War canceled the 1940 Summer Olympics and postponed gymnastics training for Agnes Keleti. She survived the Holocaust by posing as a Christian maid in a village in the Hungarian countryside. Her father died in Auschwitz; her mother and sister went into hiding, saved by Raoul Wallenberg. After the war Keleti qualified for four Games — 1948, when an injury caused her to miss the competition; 1952, when she was already 31 years old; and 1956. She won a total of 10 medals, making her the most successful female Jewish Olympian in history. Her five gold medals all were earned after she turned 30 — an Olympic record.
The Soviet Union invaded Hungary during the 1956 Games, and Keleti made aliyah, getting her mother and sister out of Hungary. In Israel she became a physical education instructor.
About a dozen deaf athletes have participated in the Olympics; one was Jewish.
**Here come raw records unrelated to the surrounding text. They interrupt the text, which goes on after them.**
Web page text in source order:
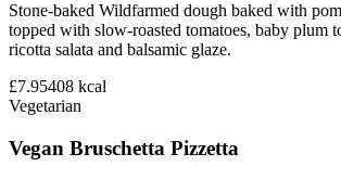
Stone-baked Wildfarmed dough baked with
topped with slow-roasted tomatoes, baby plum
ricotta salata and balsamic glaze.
£7.95408 kcal
Vegetarian
Vegan Bruschetta Pizzetta
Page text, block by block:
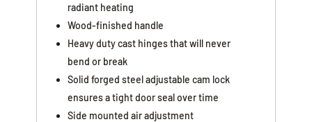
radiant heating
Wood-finished handle
Heavy duty cast hinges that will never
bend or break
Solid forged steel adjustable cam lock
ensures a tight door seal over time
Side mounted air adjustment
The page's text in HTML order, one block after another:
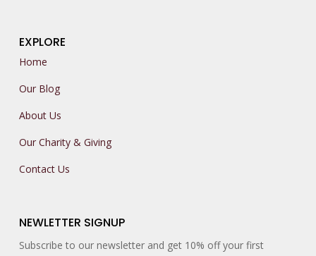
EXPLORE
Home
Our Blog
About Us
Our Charity & Giving
Contact Us
NEWLETTER SIGNUP
Subscribe to our newsletter and get 10% off your first
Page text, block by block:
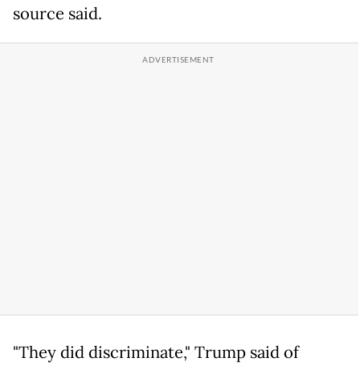
source said.
"They did discriminate," Trump said of
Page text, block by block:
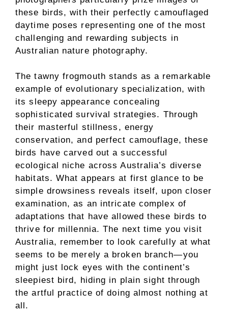
these birds, with their perfectly camouflaged
daytime poses representing one of the most
challenging and rewarding subjects in
Australian nature photography.
The tawny frogmouth stands as a remarkable
example of evolutionary specialization, with
its sleepy appearance concealing
sophisticated survival strategies. Through
their masterful stillness, energy
conservation, and perfect camouflage, these
birds have carved out a successful
ecological niche across Australia’s diverse
habitats. What appears at first glance to be
simple drowsiness reveals itself, upon closer
examination, as an intricate complex of
adaptations that have allowed these birds to
thrive for millennia. The next time you visit
Australia, remember to look carefully at what
seems to be merely a broken branch—you
might just lock eyes with the continent’s
sleepiest bird, hiding in plain sight through
the artful practice of doing almost nothing at
all.

Vyacheslav Skomorokhov was among the world’s best hurdlers, taking part in the now-defunct USA-Russia track meets and reaching the 1968 Summer Games in Mexico City. A medal winner in the World Games for the Deaf, he was a closet Jew, living in the Soviet Union at a time when few ambitious Jews would admit their ethnic background. Skomorokhov spent his time, according to one biographer, “hanging around with sleazy individuals. Sadly, Skomorokhov was reportedly assassinated several years ago in a bar — details are sketchy but it was understood that the Russian Mafia did him in.”
Larry Brown, the peripatetic coach who recently led the Detroit Pistons to the NBA title, is the only U.S. male to both play and coach basketball in the Olympics. A standout at the University of North Carolina, he was a member of the U.S. championship Olympic basketball team in 1964, scaling a fence to watch the swimming finals. He served as assistant coach on the gold medal-winning team in 2000. This year he is the head coach. Brown, who played in the old American Basketball Association for five seasons and represented the United States in the 1961 Maccabiah Games, was inducted two years ago into the Basketball Hall of Fame in Springfield, Mass.